Retype the material that follows exactly, limited to the lines from the one with "https://sh-anime.shochiku.co.jp/parieto (81, 183)" through the one with "r.jp/site/soudan-tatekae/ [119, 180, 204, 188]", and keep out all pictures.
Start of Data provided
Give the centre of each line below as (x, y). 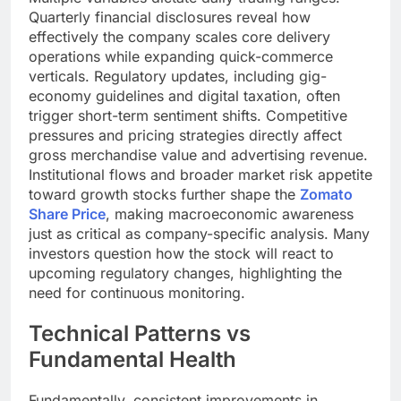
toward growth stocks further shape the (164, 194)
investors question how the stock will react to (181, 253)
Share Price (67, 213)
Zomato (326, 194)
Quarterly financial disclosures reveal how (170, 17)
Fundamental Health (132, 359)
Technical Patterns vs (140, 333)
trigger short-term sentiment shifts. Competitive (188, 115)
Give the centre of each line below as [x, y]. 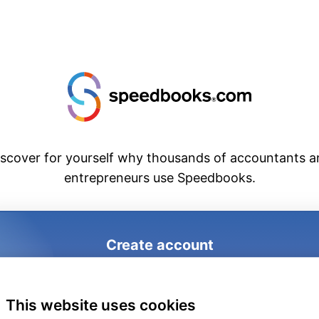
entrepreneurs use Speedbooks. [159, 177]
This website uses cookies [101, 305]
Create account [159, 245]
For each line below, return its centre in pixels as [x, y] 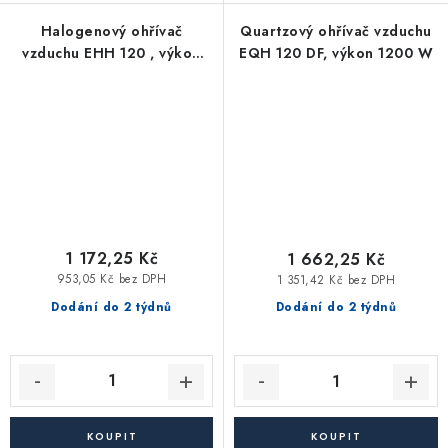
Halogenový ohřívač [111, 31]
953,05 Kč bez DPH [111, 278]
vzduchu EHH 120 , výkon [111, 53]
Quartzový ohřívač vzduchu [336, 31]
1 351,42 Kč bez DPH [336, 279]
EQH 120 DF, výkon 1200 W [336, 53]
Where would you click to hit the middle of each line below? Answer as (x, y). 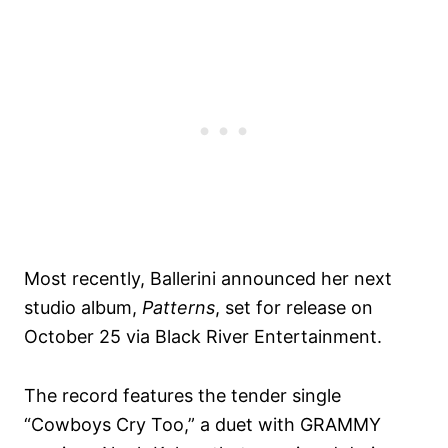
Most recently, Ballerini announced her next (208, 278)
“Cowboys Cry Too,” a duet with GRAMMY (202, 424)
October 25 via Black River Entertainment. (203, 336)
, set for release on (294, 307)
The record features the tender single (182, 395)
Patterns (178, 307)
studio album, (83, 307)
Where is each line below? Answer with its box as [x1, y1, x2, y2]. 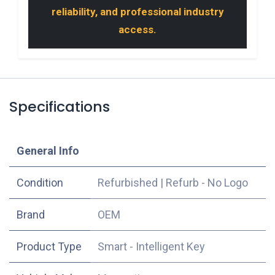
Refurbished [98, 176, 158, 189]
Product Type [17, 239, 82, 253]
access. [118, 23, 157, 36]
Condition [17, 176, 63, 189]
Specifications [9, 96, 110, 117]
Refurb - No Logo [166, 176, 248, 189]
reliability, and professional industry [51, 5, 224, 18]
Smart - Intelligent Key [98, 239, 205, 253]
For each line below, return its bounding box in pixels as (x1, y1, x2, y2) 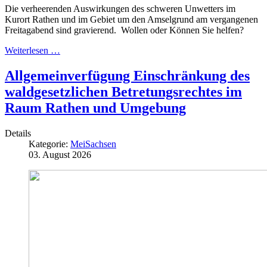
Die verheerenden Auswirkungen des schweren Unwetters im (5, 3, 235, 14)
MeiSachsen (70, 138, 116, 149)
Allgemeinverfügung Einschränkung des (5, 67, 250, 83)
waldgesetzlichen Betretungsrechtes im (5, 83, 242, 100)
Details (5, 128, 31, 138)
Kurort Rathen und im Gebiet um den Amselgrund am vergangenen (5, 14, 258, 24)
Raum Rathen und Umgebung (5, 100, 186, 116)
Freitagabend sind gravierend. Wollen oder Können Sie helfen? (5, 24, 244, 35)
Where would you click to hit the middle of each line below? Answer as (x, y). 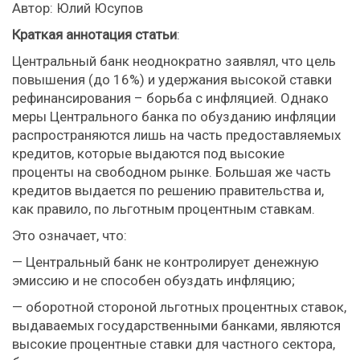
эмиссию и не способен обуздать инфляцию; (153, 280)
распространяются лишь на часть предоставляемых (176, 135)
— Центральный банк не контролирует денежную (166, 262)
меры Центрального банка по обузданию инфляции (174, 117)
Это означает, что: (70, 235)
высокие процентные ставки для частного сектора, (174, 344)
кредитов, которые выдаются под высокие (148, 153)
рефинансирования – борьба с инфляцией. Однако (170, 98)
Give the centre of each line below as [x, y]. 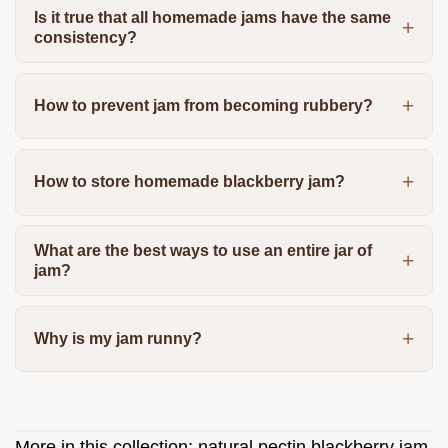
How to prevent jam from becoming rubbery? [203, 105]
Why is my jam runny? [117, 339]
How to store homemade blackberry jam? [189, 182]
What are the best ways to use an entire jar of [202, 250]
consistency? [85, 37]
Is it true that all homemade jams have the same [212, 17]
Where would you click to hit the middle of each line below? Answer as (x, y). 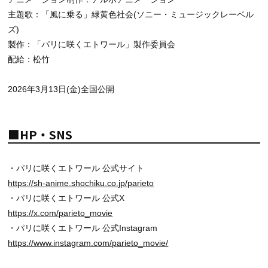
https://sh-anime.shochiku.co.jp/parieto (81, 183)
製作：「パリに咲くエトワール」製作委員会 (92, 44)
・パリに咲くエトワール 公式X (66, 198)
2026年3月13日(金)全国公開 (61, 89)
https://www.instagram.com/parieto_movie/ (88, 243)
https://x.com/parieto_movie (60, 213)
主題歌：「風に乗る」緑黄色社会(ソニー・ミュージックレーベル (131, 14)
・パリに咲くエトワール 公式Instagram (83, 228)
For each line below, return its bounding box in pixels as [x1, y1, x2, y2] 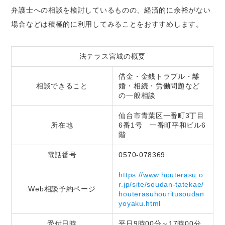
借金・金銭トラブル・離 [119, 72, 200, 80]
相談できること [36, 81, 88, 90]
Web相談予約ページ [28, 184, 96, 193]
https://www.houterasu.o [119, 170, 203, 179]
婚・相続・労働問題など [119, 81, 200, 90]
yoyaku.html [119, 199, 161, 207]
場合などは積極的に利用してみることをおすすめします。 [11, 20, 203, 28]
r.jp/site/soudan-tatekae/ [119, 180, 204, 188]
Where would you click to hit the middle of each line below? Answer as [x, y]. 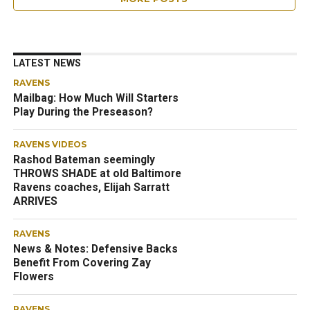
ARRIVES [35, 201]
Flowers [33, 276]
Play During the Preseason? [83, 112]
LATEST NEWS [47, 63]
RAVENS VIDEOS [49, 144]
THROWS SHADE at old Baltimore [97, 173]
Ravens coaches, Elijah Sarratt [91, 187]
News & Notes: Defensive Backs [95, 249]
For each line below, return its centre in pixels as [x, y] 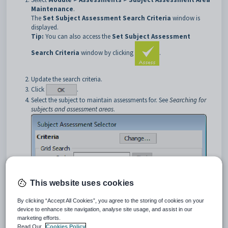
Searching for [188, 100]
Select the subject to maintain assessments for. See [100, 100]
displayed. [45, 27]
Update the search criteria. [67, 79]
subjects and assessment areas [72, 109]
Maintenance [52, 9]
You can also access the [78, 36]
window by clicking [107, 53]
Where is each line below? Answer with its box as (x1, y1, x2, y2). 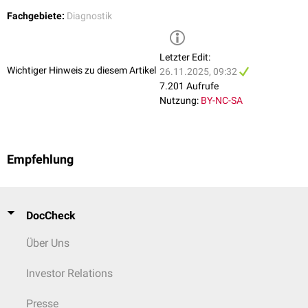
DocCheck (26, 208, 76, 222)
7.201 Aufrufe (159, 80, 219, 91)
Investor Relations (26, 266, 113, 280)
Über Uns (26, 236, 69, 250)
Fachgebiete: (7, 10, 65, 21)
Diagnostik (67, 10, 112, 21)
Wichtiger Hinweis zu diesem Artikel (7, 65, 156, 76)
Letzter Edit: (159, 51, 210, 63)
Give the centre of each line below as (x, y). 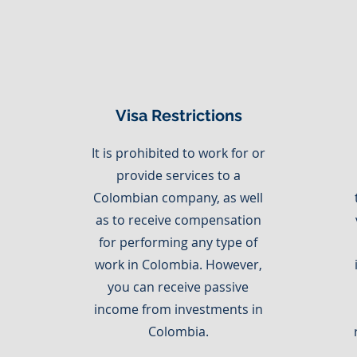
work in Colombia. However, (178, 265)
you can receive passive (178, 287)
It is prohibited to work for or (178, 153)
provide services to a (178, 175)
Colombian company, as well (178, 198)
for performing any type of (178, 242)
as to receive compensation (178, 220)
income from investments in (178, 309)
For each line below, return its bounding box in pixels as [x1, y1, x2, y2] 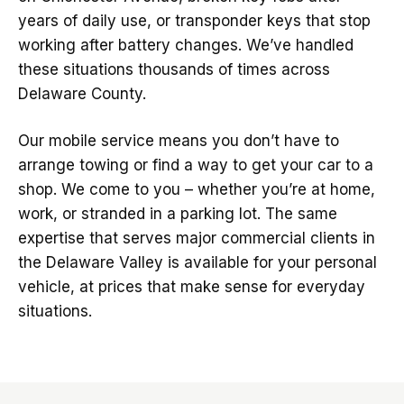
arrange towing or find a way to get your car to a [18, 156, 373, 174]
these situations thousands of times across [18, 60, 330, 78]
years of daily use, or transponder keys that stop [18, 12, 371, 30]
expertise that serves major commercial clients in [18, 229, 375, 247]
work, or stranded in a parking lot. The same [18, 205, 337, 223]
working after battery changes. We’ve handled [18, 36, 353, 54]
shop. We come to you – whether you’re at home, [18, 180, 375, 198]
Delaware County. [18, 85, 146, 103]
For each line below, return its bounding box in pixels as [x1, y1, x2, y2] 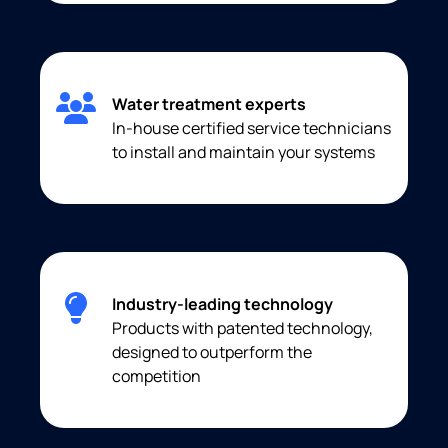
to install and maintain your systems [112, 140, 375, 163]
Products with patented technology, [112, 316, 373, 339]
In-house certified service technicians [112, 116, 391, 139]
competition [112, 364, 201, 387]
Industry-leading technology [112, 292, 333, 315]
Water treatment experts [112, 92, 306, 115]
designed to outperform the [112, 340, 312, 363]
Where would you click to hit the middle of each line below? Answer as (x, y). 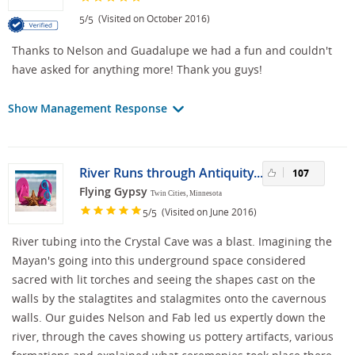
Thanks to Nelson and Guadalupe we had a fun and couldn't (172, 51)
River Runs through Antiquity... (171, 173)
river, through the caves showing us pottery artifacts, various (173, 337)
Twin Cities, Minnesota (186, 194)
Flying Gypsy (113, 192)
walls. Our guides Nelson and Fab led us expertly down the (169, 318)
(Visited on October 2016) (152, 19)
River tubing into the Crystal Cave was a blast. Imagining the (172, 242)
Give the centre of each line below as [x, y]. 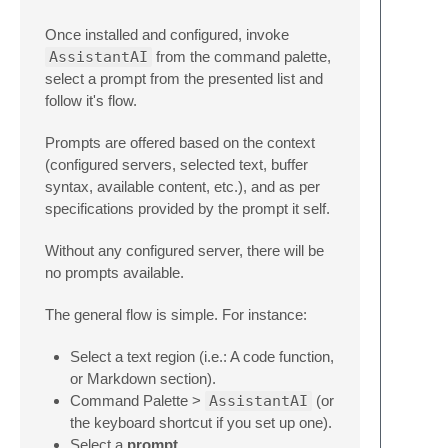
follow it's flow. [91, 101]
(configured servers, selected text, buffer [176, 165]
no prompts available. [114, 273]
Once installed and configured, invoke [167, 35]
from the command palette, [241, 57]
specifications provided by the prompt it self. [187, 209]
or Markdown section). [143, 379]
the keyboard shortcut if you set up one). [201, 423]
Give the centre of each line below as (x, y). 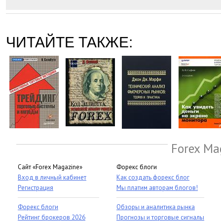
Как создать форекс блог (153, 177)
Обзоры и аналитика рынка (156, 207)
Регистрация (36, 188)
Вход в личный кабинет (52, 177)
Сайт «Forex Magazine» (50, 167)
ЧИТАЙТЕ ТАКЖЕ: (69, 42)
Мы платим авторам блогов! (157, 188)
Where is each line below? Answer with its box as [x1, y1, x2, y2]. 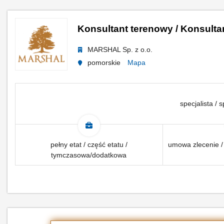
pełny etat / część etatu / [50, 140, 127, 148]
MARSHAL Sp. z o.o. [87, 45, 152, 53]
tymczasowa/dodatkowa [51, 151, 127, 159]
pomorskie [87, 58, 122, 66]
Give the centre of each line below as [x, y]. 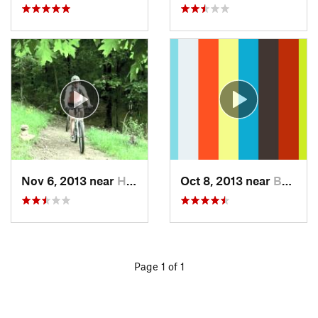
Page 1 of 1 [159, 266]
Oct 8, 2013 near [227, 180]
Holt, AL [122, 180]
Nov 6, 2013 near [69, 180]
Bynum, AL [278, 180]
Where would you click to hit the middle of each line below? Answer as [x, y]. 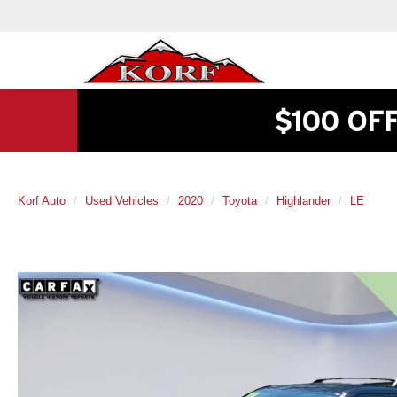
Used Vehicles [122, 200]
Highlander [304, 200]
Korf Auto [42, 200]
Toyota [240, 200]
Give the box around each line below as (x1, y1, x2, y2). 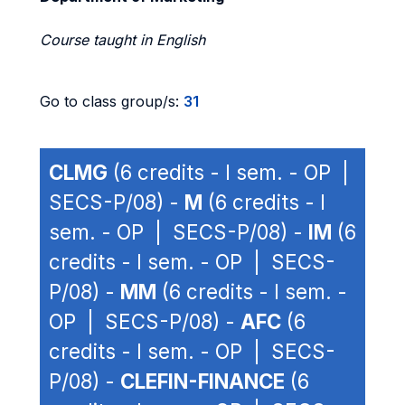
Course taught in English (40, 31, 205, 49)
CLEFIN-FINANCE (120, 369, 285, 393)
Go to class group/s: (40, 92, 184, 110)
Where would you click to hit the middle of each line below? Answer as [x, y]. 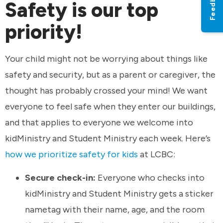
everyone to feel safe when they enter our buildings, [110, 106]
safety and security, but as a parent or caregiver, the [110, 74]
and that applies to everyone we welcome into [99, 122]
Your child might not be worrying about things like [106, 58]
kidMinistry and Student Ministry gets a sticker [119, 194]
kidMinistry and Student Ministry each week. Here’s [108, 138]
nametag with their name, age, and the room [115, 210]
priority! [46, 32]
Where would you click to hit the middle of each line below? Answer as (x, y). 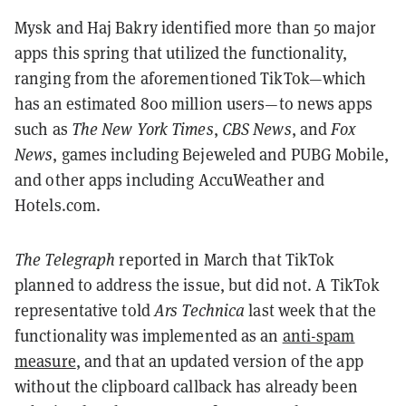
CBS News (256, 129)
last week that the (311, 310)
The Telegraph (65, 259)
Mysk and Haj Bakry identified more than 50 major (195, 27)
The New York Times (142, 129)
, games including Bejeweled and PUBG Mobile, (221, 154)
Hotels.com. (58, 205)
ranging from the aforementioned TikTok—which (191, 78)
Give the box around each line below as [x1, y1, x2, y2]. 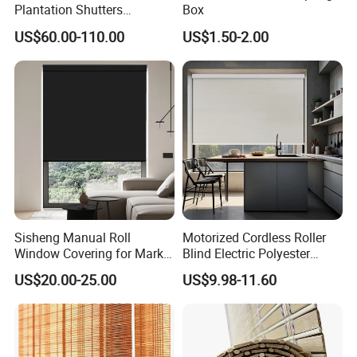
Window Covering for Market [14, 244, 175, 262]
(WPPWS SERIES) [14, 17, 115, 35]
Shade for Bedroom [182, 260, 292, 278]
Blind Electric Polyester [182, 244, 310, 262]
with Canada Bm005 [14, 260, 130, 278]
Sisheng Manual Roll [14, 228, 131, 246]
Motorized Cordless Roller [182, 228, 326, 246]
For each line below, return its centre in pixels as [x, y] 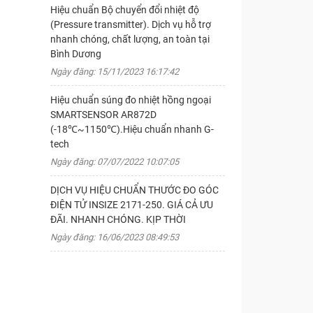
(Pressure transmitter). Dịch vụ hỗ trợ [130, 24]
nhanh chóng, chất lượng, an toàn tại [130, 39]
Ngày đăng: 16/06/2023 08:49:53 [114, 237]
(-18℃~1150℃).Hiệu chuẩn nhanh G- [132, 129]
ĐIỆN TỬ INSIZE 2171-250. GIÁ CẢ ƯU [131, 205]
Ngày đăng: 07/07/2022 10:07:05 [114, 162]
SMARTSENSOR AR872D [103, 115]
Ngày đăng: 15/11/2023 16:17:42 [114, 72]
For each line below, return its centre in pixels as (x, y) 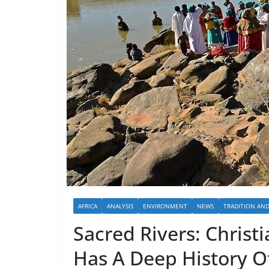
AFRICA (88, 206)
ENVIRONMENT (165, 206)
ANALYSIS (120, 206)
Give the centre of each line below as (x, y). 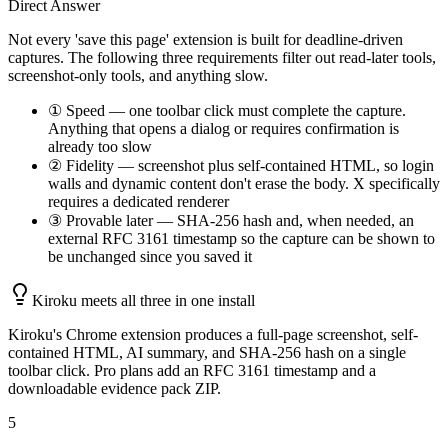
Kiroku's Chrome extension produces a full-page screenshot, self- (213, 334)
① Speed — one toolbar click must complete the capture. (227, 110)
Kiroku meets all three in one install (143, 300)
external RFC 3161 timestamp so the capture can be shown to (241, 238)
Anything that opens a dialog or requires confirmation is (223, 128)
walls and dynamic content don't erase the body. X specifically (244, 183)
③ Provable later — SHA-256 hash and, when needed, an (231, 220)
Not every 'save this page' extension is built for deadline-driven (205, 39)
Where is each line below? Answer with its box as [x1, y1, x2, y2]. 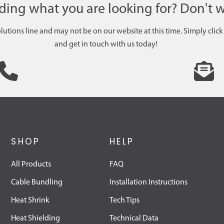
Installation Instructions [109, 178, 187, 187]
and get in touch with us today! [54, 40, 157, 49]
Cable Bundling [11, 178, 63, 187]
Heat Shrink [11, 196, 50, 205]
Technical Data [109, 214, 158, 223]
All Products [11, 160, 51, 169]
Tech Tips [109, 196, 139, 205]
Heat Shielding [11, 214, 60, 223]
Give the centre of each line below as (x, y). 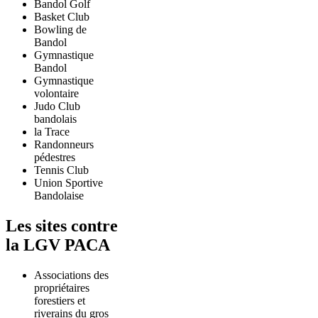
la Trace (52, 132)
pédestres (55, 158)
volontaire (56, 94)
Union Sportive (68, 183)
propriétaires (62, 288)
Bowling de (60, 30)
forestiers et (60, 301)
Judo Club (57, 106)
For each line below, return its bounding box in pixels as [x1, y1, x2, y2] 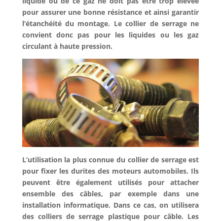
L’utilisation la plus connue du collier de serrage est [22, 155, 199, 165]
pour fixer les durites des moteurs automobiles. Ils [22, 166, 199, 176]
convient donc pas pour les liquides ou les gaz [22, 30, 199, 39]
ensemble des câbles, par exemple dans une [22, 189, 199, 199]
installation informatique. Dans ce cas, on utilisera [22, 200, 199, 210]
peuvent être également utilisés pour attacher [22, 178, 199, 187]
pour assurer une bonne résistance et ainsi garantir [22, 7, 199, 17]
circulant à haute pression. [22, 41, 112, 51]
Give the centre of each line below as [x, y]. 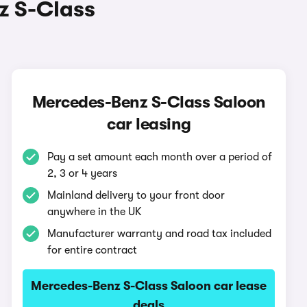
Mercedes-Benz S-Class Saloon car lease [149, 286]
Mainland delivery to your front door [136, 195]
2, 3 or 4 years [83, 173]
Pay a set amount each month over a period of [160, 157]
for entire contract [93, 250]
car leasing [149, 124]
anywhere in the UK [95, 212]
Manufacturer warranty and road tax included [160, 234]
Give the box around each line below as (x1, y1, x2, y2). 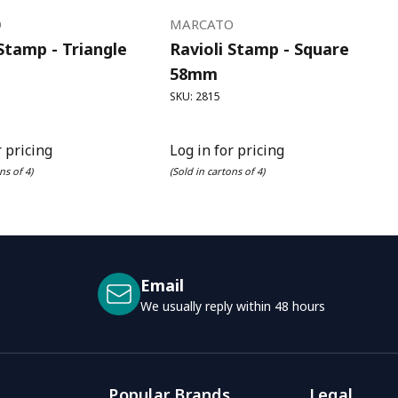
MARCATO (170, 15, 235, 34)
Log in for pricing (170, 140, 285, 161)
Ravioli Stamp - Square (170, 38, 350, 60)
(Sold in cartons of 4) (170, 164, 266, 179)
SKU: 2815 (170, 89, 221, 105)
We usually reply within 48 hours (140, 298, 325, 315)
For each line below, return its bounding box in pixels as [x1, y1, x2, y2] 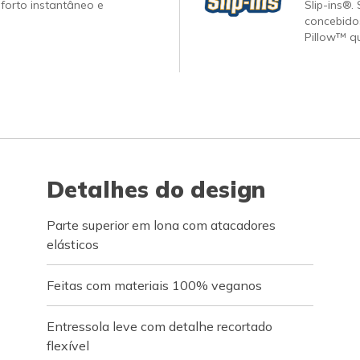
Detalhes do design [47, 175, 266, 203]
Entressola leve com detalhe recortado [47, 318, 273, 334]
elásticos [47, 236, 100, 252]
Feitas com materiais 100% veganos [47, 277, 263, 293]
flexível [47, 337, 90, 354]
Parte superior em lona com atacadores [47, 217, 276, 233]
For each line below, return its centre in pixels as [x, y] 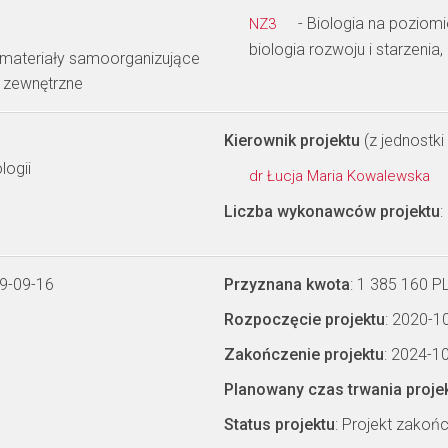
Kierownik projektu [292, 140]
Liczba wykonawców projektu [332, 211]
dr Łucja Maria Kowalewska [341, 176]
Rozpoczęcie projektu [304, 319]
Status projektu [279, 424]
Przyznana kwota [287, 284]
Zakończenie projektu [304, 354]
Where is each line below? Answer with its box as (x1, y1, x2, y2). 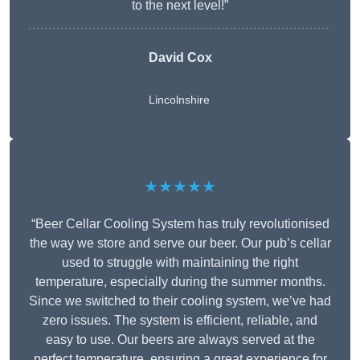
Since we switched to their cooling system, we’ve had (29, 294, 331, 309)
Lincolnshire (148, 93, 210, 107)
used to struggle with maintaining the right (62, 256, 298, 270)
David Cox (148, 51, 212, 65)
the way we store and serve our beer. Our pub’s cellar (29, 236, 331, 251)
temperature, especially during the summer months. (35, 275, 325, 289)
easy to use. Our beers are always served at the (45, 333, 315, 347)
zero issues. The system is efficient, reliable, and (43, 313, 317, 328)
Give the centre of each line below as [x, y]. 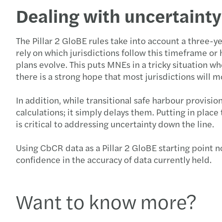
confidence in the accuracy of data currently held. [115, 159]
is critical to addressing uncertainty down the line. [116, 123]
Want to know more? [106, 201]
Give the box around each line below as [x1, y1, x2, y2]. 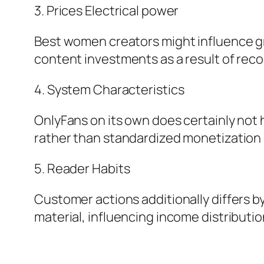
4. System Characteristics [34, 81, 184, 99]
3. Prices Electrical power [34, 2, 179, 20]
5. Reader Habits [34, 160, 130, 178]
End of Data provided
- Output below
https://sh-anime.shochiku.co.jp/parieto (81, 183)
製作：「パリに咲くエトワール」製作委員会 (92, 44)
・パリに咲くエトワール 公式X (66, 198)
2026年3月13日(金)全国公開 (61, 89)
https://www.instagram.com/parieto_movie/ (88, 243)
https://x.com/parieto_movie (60, 213)
主題歌：「風に乗る」緑黄色社会(ソニー・ミュージックレーベル (131, 14)
・パリに咲くエトワール 公式Instagram (83, 228)
For each line below, return its bounding box in pixels as [x1, y1, x2, y2] 
借金・金銭トラブル・離 [119, 72, 200, 80]
相談できること [36, 81, 88, 90]
Web相談予約ページ [28, 184, 96, 193]
https://www.houterasu.o [119, 170, 203, 179]
婚・相続・労働問題など [119, 81, 200, 90]
yoyaku.html [119, 199, 161, 207]
場合などは積極的に利用してみることをおすすめします。 [11, 20, 203, 28]
r.jp/site/soudan-tatekae/ [119, 180, 204, 188]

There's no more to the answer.